• _Goal of the exercise_
Return the listing exactly as it appears, but strip out the images.
[Start of section]
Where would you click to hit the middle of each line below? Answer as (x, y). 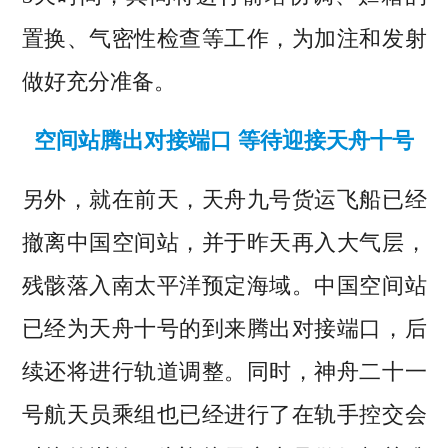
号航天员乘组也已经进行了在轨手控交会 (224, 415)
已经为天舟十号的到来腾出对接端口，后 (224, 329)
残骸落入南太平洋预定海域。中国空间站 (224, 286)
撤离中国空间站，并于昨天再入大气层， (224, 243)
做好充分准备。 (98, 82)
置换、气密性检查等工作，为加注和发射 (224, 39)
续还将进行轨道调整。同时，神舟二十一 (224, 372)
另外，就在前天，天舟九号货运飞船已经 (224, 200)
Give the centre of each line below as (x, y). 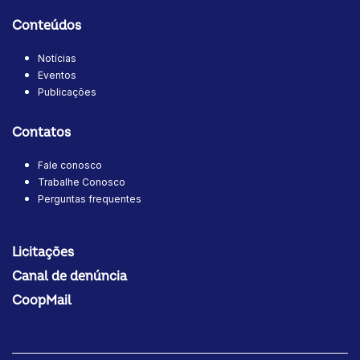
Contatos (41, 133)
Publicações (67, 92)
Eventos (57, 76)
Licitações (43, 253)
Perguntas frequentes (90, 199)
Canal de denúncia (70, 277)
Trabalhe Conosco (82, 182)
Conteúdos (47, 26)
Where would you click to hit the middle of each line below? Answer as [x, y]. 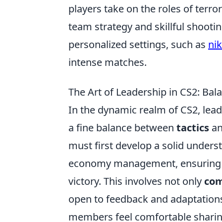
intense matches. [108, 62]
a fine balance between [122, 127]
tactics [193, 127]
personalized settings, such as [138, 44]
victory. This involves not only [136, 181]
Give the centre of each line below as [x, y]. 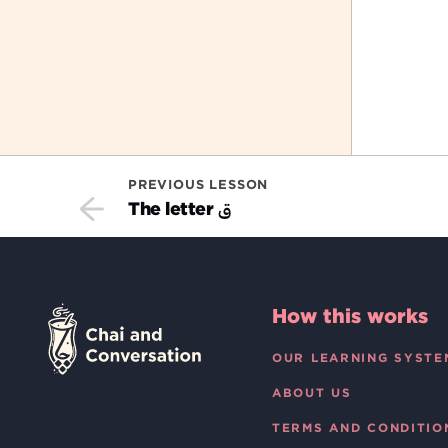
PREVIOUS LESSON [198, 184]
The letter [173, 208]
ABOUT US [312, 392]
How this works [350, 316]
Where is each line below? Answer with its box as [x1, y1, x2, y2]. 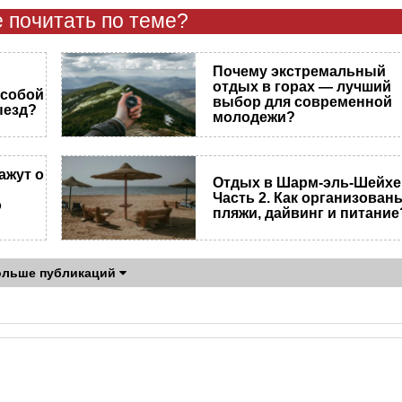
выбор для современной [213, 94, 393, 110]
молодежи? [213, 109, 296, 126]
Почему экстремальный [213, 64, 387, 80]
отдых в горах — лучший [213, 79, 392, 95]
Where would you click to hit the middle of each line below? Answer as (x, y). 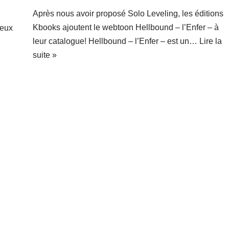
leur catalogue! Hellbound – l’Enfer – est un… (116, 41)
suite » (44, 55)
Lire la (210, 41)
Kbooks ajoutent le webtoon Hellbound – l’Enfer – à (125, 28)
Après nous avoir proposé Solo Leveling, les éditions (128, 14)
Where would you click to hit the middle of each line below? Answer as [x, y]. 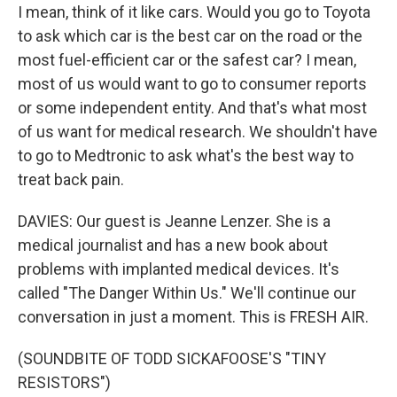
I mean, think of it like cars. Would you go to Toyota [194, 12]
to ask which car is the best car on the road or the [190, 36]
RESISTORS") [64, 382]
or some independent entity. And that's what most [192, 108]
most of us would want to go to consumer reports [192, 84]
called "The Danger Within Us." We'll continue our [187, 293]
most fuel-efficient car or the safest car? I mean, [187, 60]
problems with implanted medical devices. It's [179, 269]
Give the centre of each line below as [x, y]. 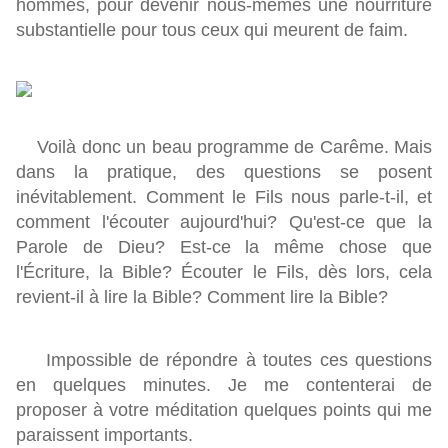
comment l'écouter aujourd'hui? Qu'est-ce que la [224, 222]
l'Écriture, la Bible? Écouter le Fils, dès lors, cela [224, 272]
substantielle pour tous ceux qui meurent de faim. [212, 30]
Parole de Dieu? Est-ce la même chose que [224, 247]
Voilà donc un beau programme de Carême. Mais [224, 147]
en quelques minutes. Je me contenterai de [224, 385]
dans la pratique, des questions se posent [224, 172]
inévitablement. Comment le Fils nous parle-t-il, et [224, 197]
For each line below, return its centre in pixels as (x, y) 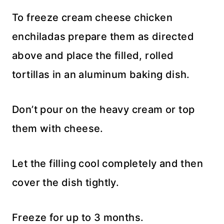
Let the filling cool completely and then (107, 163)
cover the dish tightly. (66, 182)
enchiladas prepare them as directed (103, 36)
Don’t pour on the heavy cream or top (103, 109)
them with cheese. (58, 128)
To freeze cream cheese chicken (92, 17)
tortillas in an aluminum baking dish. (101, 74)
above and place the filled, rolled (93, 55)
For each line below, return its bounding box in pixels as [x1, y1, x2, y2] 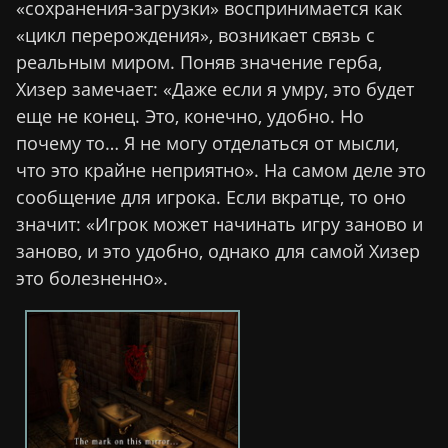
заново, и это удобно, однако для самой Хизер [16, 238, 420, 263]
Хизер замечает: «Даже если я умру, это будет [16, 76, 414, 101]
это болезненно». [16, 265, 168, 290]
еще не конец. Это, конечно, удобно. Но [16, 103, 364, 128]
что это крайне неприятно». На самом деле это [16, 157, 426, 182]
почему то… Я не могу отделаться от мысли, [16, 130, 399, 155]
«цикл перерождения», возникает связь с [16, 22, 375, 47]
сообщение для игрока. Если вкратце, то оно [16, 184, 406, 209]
[End of section]
• _Answer for the task_
Where would you click to hit the middle of each line below? Answer as (x, y). 
号航天员乘组也已经进行了在轨手控交会 (224, 415)
已经为天舟十号的到来腾出对接端口，后 (224, 329)
残骸落入南太平洋预定海域。中国空间站 (224, 286)
撤离中国空间站，并于昨天再入大气层， (224, 243)
做好充分准备。 (98, 82)
置换、气密性检查等工作，为加注和发射 (224, 39)
续还将进行轨道调整。同时，神舟二十一 (224, 372)
另外，就在前天，天舟九号货运飞船已经 (224, 200)
Give the centre of each line below as (x, y). 
Contatos (41, 133)
Publicações (67, 92)
Eventos (57, 76)
Licitações (43, 253)
Perguntas frequentes (90, 199)
Canal de denúncia (70, 277)
Trabalhe Conosco (82, 182)
Conteúdos (47, 26)
Where would you click to hit the middle of each line below? Answer as [x, y]. 
intense matches. [108, 62]
a fine balance between [122, 127]
tactics [193, 127]
personalized settings, such as [138, 44]
victory. This involves not only [136, 181]
Give the centre of each line below as [x, y]. 
PREVIOUS LESSON [198, 184]
The letter [173, 208]
ABOUT US [312, 392]
How this works [350, 316]
Where is each line below? Answer with its box as [x1, y1, x2, y2]. 
выбор для современной [213, 94, 393, 110]
молодежи? [213, 109, 296, 126]
Почему экстремальный [213, 64, 387, 80]
отдых в горах — лучший [213, 79, 392, 95]
Where would you click to hit the middle of each line below? Answer as (x, y). 
leur catalogue! Hellbound – l’Enfer – est un… (116, 41)
suite » (44, 55)
Lire la (210, 41)
Kbooks ajoutent le webtoon Hellbound – l’Enfer – à (125, 28)
Après nous avoir proposé Solo Leveling, les éditions (128, 14)
Where would you click to hit the middle of each line below? Answer as [x, y]. 
I mean, think of it like cars. Would you go to Toyota [194, 12]
to ask which car is the best car on the road or the [190, 36]
RESISTORS") [64, 382]
or some independent entity. And that's what most [192, 108]
most of us would want to go to consumer reports [192, 84]
called "The Danger Within Us." We'll continue our [187, 293]
most fuel-efficient car or the safest car? I mean, [187, 60]
problems with implanted medical devices. It's [179, 269]
Give the centre of each line below as [x, y]. 
comment l'écouter aujourd'hui? Qu'est-ce que la [224, 222]
l'Écriture, la Bible? Écouter le Fils, dès lors, cela [224, 272]
substantielle pour tous ceux qui meurent de faim. [212, 30]
Parole de Dieu? Est-ce la même chose que [224, 247]
Voilà donc un beau programme de Carême. Mais [224, 147]
en quelques minutes. Je me contenterai de [224, 385]
dans la pratique, des questions se posent [224, 172]
inévitablement. Comment le Fils nous parle-t-il, et [224, 197]
For each line below, return its centre in pixels as (x, y) 
Let the filling cool completely and then (107, 163)
cover the dish tightly. (66, 182)
enchiladas prepare them as directed (103, 36)
Don’t pour on the heavy cream or top (103, 109)
them with cheese. (58, 128)
To freeze cream cheese chicken (92, 17)
tortillas in an aluminum baking dish. (101, 74)
above and place the filled, rolled (93, 55)
For each line below, return its bounding box in pixels as [x1, y1, x2, y2] 
заново, и это удобно, однако для самой Хизер [16, 238, 420, 263]
Хизер замечает: «Даже если я умру, это будет [16, 76, 414, 101]
это болезненно». [16, 265, 168, 290]
еще не конец. Это, конечно, удобно. Но [16, 103, 364, 128]
что это крайне неприятно». На самом деле это [16, 157, 426, 182]
почему то… Я не могу отделаться от мысли, [16, 130, 399, 155]
«цикл перерождения», возникает связь с [16, 22, 375, 47]
сообщение для игрока. Если вкратце, то оно [16, 184, 406, 209]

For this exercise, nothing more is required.